By removing brokers and agents from the picture and adapting sophisticated technology tools to its purposes instead of having to rely on an aging IT infrastructure, Lemonade is able to charge lower premiums than other insurers in New York state.

Lemonade potentially saves on costs in yet another way. There is vivid marketing cachet to its charity angle, which Lemonade takes advantage of. “Not a penny of the money left over after losses are paid goes toward underwriting profit—the case with traditional insurance companies,” says Schreiber. “Since we don’t absorb this unclaimed money, we have no reason to ever want to deny a claim or delay its payment.”

But there is a flaw of self interest in Lemonade’s charity structure since policyholders don’t receive an annual tax deduction for their philanthropic contributions, even though it is their money going to the charity. Instead,

Lemonade gets a healthy tax break because it can write off the donations. That has the potential to save the company millions in the future. From Lemonade’s perspective, maybe that’s not a flaw at all, but Schreiber sees otherwise.

He projects policyholders will be able to receive the tax break in future, if the company can persuade New York state legislators to rewrite current laws that disallow insurers from providing rebates to customers. While rebates are viewed favorably in many consumer transactions, this is not the case in the insurance industry, where they are illegal in many states. The question is whether providing the tax deduction to a consumer fits the definition of a rebate. For now, Lemonade is taking a conservative stance and not risking reproach.
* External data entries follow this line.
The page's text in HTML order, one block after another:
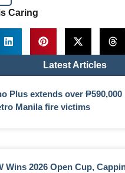
Caring
Latest Articles
Plus extends over
Manila fire victims
Wins 2026 Open Cup,
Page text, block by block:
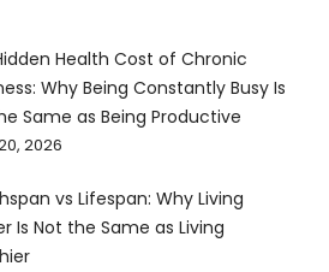
Health Cost of Chronic
Why Being Constantly Busy Is
Same as Being Productive
2026
vs Lifespan: Why Living
Is Not the Same as Living
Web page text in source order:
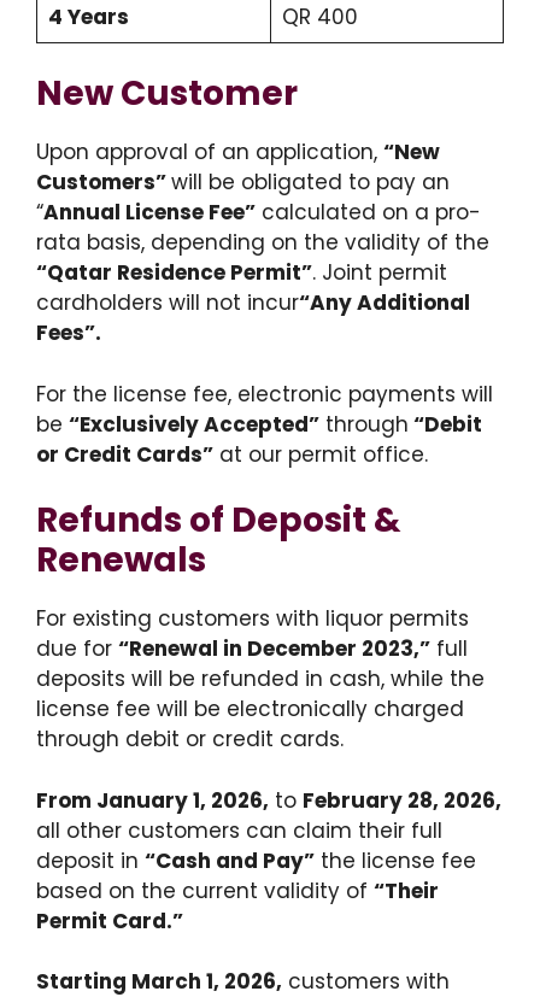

A spokesman for the New York Department of Financial Services says officials discussed this option with Lemonade but are not considering any changes to the law at this time.

There are obvious reasons to give Lemonade more than cursory attention. Since the insurer foregoes the use of brokers or agents in its current incarnation, expectations are that this will remain the case in the future—if and when it expands geographically and into other lines of insurance. Asked if this will indeed be the case, Schreiber replied in the affirmative. “We fully intend to become a national multiline insurer, and someday an international multiline insurer,” he says.

For competitive reasons, he did not elaborate on what these plans were, how they would be achieved (a key question with regard to complex commercial lines products), or a time frame in which they would occur.

For now, the overwhelming consensus of several interviewees is that Lemonade will make a significant dent in New York City’s homeowners and renters insurance markets, given its competitive premiums and the large population of young people who rent in the Big Apple and love high-tech, high-touch solutions.

Whether the company’s ambitions to become a successful multiline, multistate insurer will prevail is uncertain, although Lemonade does have its admirers.

“Dan is blazing trails in an industry like insurance that is old, slow to react and unsophisticated technologically,” says Craig, of Valen Analytics. “When you’re old and slow-moving, you tend to get a lot of arrows in your back.

That’s why the industry—carriers, agents, brokers and the entire distribution network—all want Lemonade to fail.”

The competition presented by the country’s first P2P model is not being taken lightly. “Even if traditional carriers changed the agent-broker dynamic,” Walchek says, “they’d still be stuck with legacy technology, antiquated distribution structures, and heavy brands.”

Harsh Words

Lemonade is one of hundreds of startup insurance businesses in the fast-growing insurtech space, which together have attracted billions of dollars from top venture capital firms. All are aimed at an industry they consider to be ripe for disruption. The difference is that most insurtech startups target discrete aspects of insurance, like claims administration, underwriting or marketing. Lemonade is fully an insurance company, albeit a very unusual one.

“In tech parlance, they have the full stack, doing everything traditional insurers and brokers do but doing it less expensively while providing a better customer experience,” Craig says.
Ariely blames the insurance industry for becoming a Goliath amidst these many Davids. He maintains that insurers have squandered the social value of a common cause in the name of money. In other words, the industry has figured out how to fleece consumers, who give carriers money for little or nothing in return.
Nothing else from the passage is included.